* Task objective
Restate the entries word for word and skip every image.

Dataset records
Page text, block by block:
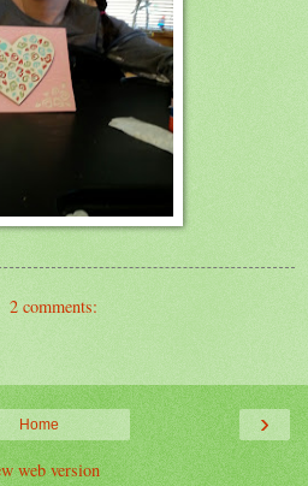
2 comments:
›
Home
web version
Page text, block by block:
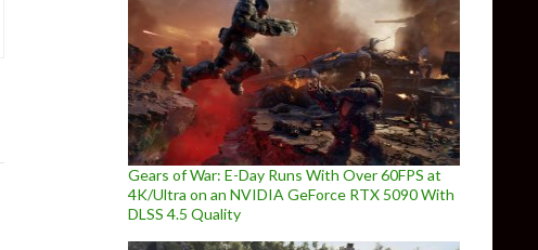
Gears of War: E-Day Runs With Over 60FPS at
4K/Ultra on an NVIDIA GeForce RTX 5090 With
DLSS 4.5 Quality
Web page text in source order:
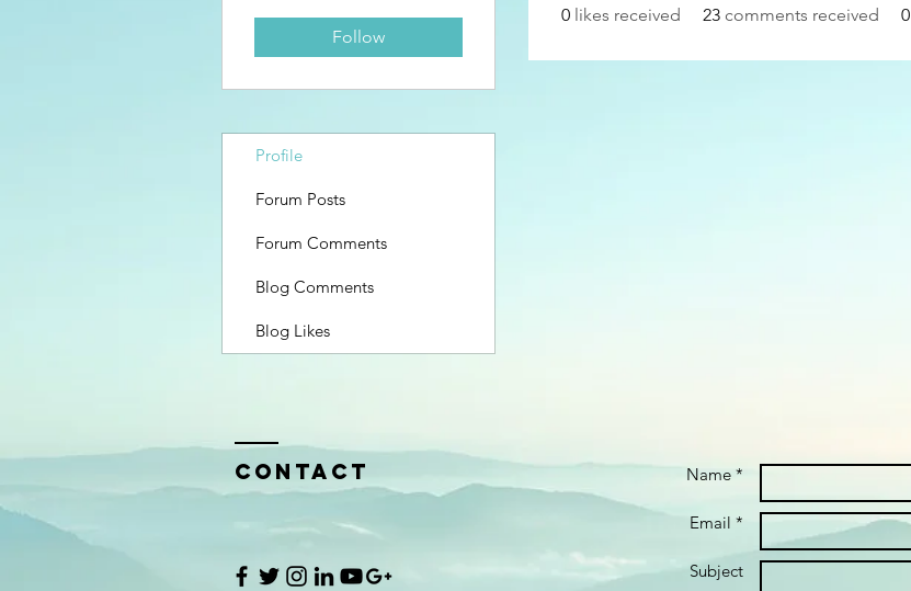
0 likes received 23 comments received 0
Follow
Profile
Forum Posts
Forum Comments
Blog Comments
Blog Likes
Contact Name *
Email *
Subject

* Answer for this exercise
Page text, block by block:
2 comments:
›
Home
web version
Page text, block by block:
Gears of War: E-Day Runs With Over 60FPS at
4K/Ultra on an NVIDIA GeForce RTX 5090 With
DLSS 4.5 Quality
Web page text in source order:
0 likes received 23 comments received 0
Follow
Profile
Forum Posts
Forum Comments
Blog Comments
Blog Likes
Contact Name *
Email *
Subject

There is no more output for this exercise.